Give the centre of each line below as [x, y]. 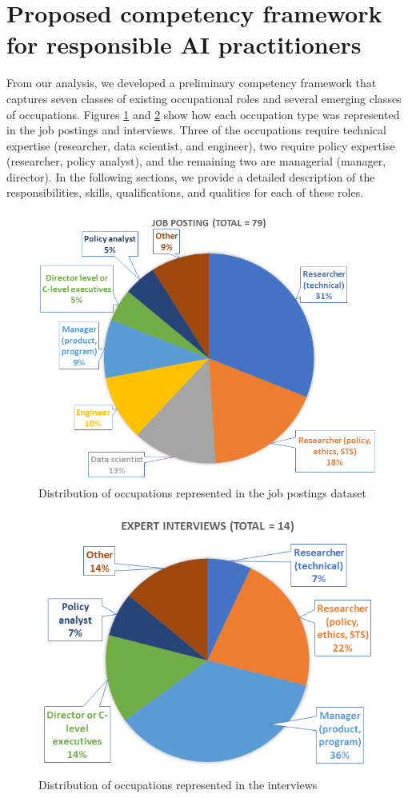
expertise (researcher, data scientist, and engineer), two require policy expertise [201, 145]
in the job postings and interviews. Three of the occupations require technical [196, 130]
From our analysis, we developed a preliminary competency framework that [192, 83]
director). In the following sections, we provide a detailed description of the [191, 176]
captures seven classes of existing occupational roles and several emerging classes [204, 98]
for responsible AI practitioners [184, 44]
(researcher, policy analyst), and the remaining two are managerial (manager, [196, 161]
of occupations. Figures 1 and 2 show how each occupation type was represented [203, 114]
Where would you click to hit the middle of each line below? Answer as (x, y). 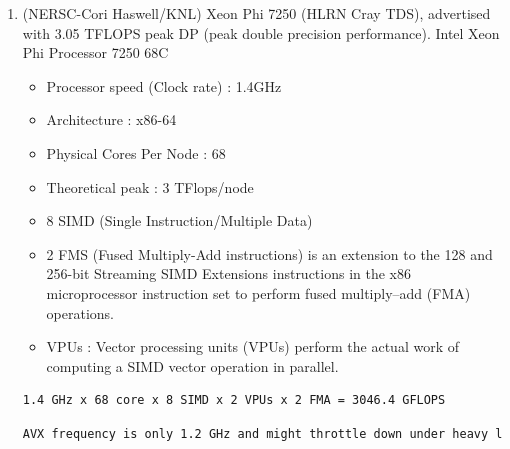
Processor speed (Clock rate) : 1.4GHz (164, 85)
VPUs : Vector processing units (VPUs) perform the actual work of (253, 346)
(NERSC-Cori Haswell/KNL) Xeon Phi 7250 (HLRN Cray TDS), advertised (256, 13)
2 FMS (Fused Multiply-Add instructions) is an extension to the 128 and (269, 253)
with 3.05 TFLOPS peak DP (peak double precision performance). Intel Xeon (261, 32)
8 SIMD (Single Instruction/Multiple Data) (179, 220)
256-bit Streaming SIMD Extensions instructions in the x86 (229, 273)
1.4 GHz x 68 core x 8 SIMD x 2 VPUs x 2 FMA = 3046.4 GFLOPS (234, 400)
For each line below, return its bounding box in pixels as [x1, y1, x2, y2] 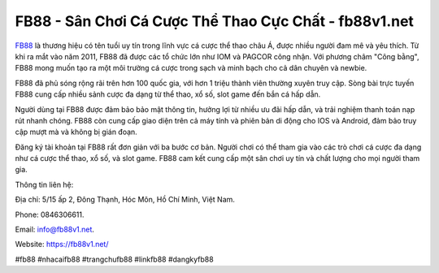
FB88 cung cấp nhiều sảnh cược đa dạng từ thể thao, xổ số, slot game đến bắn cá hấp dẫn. [15, 89, 321, 99]
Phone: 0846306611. [15, 210, 85, 219]
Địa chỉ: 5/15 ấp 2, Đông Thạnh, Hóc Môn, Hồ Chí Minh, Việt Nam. [15, 195, 236, 205]
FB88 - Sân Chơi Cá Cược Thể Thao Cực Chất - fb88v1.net [15, 12, 415, 30]
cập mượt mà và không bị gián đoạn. [15, 127, 137, 137]
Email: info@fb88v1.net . [15, 224, 95, 235]
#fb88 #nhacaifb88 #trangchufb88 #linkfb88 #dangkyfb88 [15, 254, 215, 264]
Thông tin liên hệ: [15, 180, 74, 189]
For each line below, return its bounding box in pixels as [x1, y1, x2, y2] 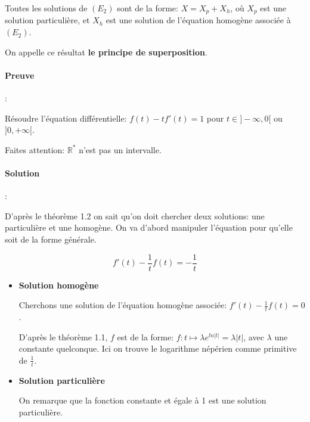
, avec [243, 330, 264, 343]
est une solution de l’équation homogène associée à [106, 14, 291, 26]
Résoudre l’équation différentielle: [5, 111, 127, 124]
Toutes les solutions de [5, 2, 88, 14]
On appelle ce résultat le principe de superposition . [5, 45, 207, 58]
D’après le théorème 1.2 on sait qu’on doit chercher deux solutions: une [5, 209, 265, 222]
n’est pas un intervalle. [79, 143, 162, 156]
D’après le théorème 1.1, [18, 330, 108, 343]
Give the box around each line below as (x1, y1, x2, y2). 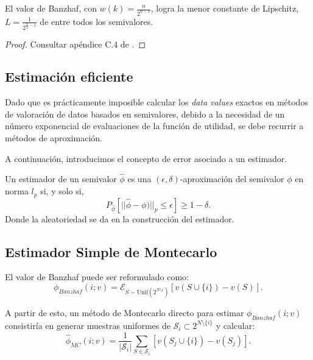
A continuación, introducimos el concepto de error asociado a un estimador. (5, 152, 287, 164)
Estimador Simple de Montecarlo (5, 242, 217, 261)
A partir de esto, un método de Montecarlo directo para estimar (5, 306, 244, 319)
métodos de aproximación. (5, 132, 102, 144)
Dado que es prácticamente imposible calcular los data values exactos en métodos (5, 96, 308, 108)
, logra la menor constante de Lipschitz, (150, 2, 299, 14)
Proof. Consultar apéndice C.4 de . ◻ (5, 37, 146, 50)
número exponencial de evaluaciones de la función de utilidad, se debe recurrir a (5, 119, 304, 132)
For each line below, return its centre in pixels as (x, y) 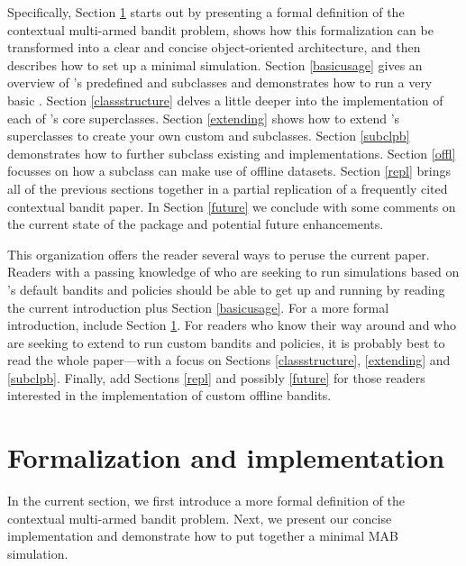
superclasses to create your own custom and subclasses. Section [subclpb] (209, 136)
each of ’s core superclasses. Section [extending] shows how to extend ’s (204, 118)
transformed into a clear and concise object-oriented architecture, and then (214, 47)
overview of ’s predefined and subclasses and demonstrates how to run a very (220, 82)
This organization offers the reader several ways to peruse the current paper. (219, 254)
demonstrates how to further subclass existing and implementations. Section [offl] (232, 153)
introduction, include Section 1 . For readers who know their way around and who (232, 325)
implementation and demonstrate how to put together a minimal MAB (203, 536)
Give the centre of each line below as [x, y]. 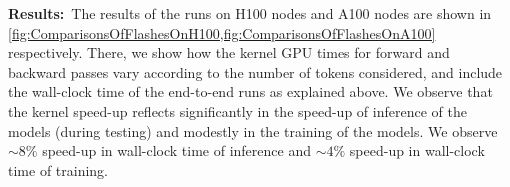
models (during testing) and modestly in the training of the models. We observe [253, 130]
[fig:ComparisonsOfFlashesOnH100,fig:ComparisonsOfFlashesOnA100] [222, 32]
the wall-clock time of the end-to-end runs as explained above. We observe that [250, 91]
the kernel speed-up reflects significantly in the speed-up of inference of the [237, 110]
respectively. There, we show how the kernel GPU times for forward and [229, 52]
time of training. [58, 169]
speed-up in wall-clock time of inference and [176, 150]
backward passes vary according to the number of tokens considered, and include [255, 71]
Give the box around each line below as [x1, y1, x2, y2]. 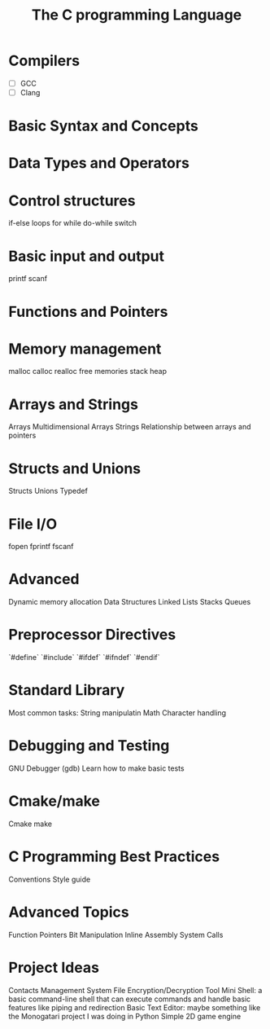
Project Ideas [8, 959, 100, 977]
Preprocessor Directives [8, 626, 176, 644]
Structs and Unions [8, 459, 142, 477]
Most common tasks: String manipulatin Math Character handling [8, 708, 226, 718]
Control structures [8, 191, 136, 209]
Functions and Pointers [8, 302, 168, 321]
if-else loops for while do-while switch [8, 218, 137, 228]
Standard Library [8, 681, 125, 700]
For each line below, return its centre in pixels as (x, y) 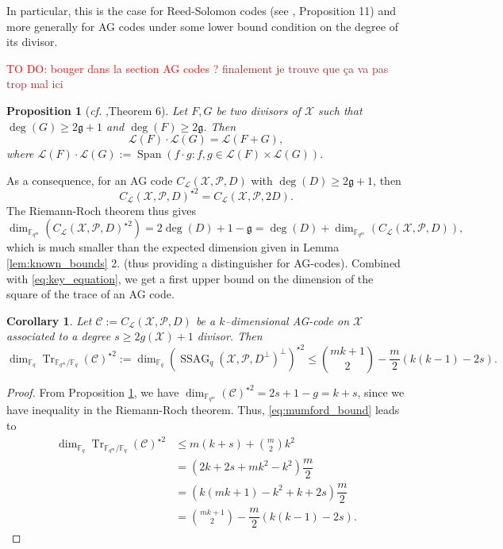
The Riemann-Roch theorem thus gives (101, 210)
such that (340, 110)
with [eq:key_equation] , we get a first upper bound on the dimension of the (190, 278)
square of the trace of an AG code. (90, 294)
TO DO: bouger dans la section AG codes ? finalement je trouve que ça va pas (198, 68)
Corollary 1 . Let (49, 320)
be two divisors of (258, 110)
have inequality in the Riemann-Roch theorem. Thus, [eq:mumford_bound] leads (203, 410)
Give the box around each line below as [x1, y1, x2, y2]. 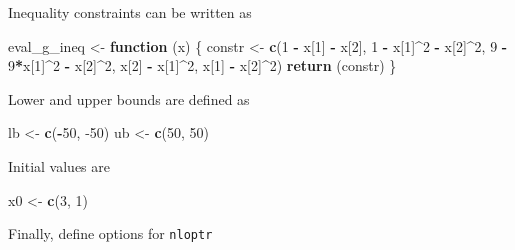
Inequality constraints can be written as [8, 2, 252, 22]
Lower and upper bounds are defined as [8, 88, 250, 109]
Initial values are [8, 155, 111, 176]
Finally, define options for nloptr [8, 223, 213, 244]
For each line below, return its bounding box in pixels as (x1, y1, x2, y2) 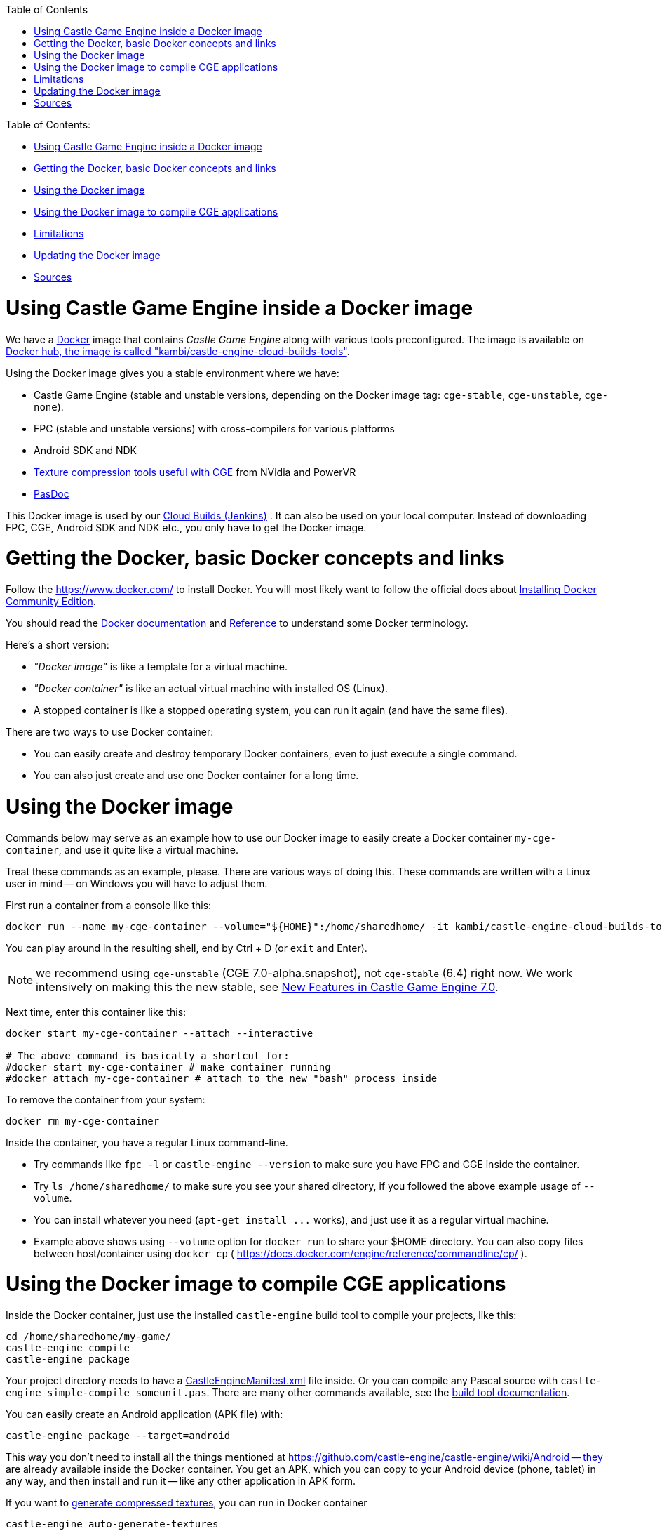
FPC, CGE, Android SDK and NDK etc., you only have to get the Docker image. (6, 521, 367, 533)
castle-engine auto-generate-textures (6, 1518, 219, 1530)
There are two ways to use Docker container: (6, 726, 214, 738)
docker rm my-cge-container (6, 1115, 160, 1127)
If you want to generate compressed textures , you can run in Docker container (6, 1497, 367, 1509)
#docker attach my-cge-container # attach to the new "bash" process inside (6, 1072, 438, 1084)
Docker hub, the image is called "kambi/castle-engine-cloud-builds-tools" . (6, 345, 350, 357)
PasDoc (34, 487, 69, 500)
......
◆ REQUIREMENT
Retype only the lines that run from the first line of the entries above to the line containing "Email: info@fb88v1.net . [15, 224, 95, 235]", both included. Do not carry over any pictures.

◆ TASK RESULT
Give the centre of each line below as [x, y]. 
expertise (researcher, data scientist, and engineer), two require policy expertise [201, 145]
in the job postings and interviews. Three of the occupations require technical [196, 130]
From our analysis, we developed a preliminary competency framework that [192, 83]
director). In the following sections, we provide a detailed description of the [191, 176]
captures seven classes of existing occupational roles and several emerging classes [204, 98]
for responsible AI practitioners [184, 44]
(researcher, policy analyst), and the remaining two are managerial (manager, [196, 161]
of occupations. Figures 1 and 2 show how each occupation type was represented [203, 114]
Where would you click to hit the middle of each line below? Answer as (x, y). 
Processor speed (Clock rate) : 1.4GHz (164, 85)
VPUs : Vector processing units (VPUs) perform the actual work of (253, 346)
(NERSC-Cori Haswell/KNL) Xeon Phi 7250 (HLRN Cray TDS), advertised (256, 13)
2 FMS (Fused Multiply-Add instructions) is an extension to the 128 and (269, 253)
with 3.05 TFLOPS peak DP (peak double precision performance). Intel Xeon (261, 32)
8 SIMD (Single Instruction/Multiple Data) (179, 220)
256-bit Streaming SIMD Extensions instructions in the x86 (229, 273)
1.4 GHz x 68 core x 8 SIMD x 2 VPUs x 2 FMA = 3046.4 GFLOPS (234, 400)
For each line below, return its bounding box in pixels as [x1, y1, x2, y2] 
FB88 cung cấp nhiều sảnh cược đa dạng từ thể thao, xổ số, slot game đến bắn cá hấp dẫn. [15, 89, 321, 99]
Phone: 0846306611. [15, 210, 85, 219]
Địa chỉ: 5/15 ấp 2, Đông Thạnh, Hóc Môn, Hồ Chí Minh, Việt Nam. [15, 195, 236, 205]
FB88 - Sân Chơi Cá Cược Thể Thao Cực Chất - fb88v1.net [15, 12, 415, 30]
cập mượt mà và không bị gián đoạn. [15, 127, 137, 137]
Email: info@fb88v1.net . [15, 224, 95, 235]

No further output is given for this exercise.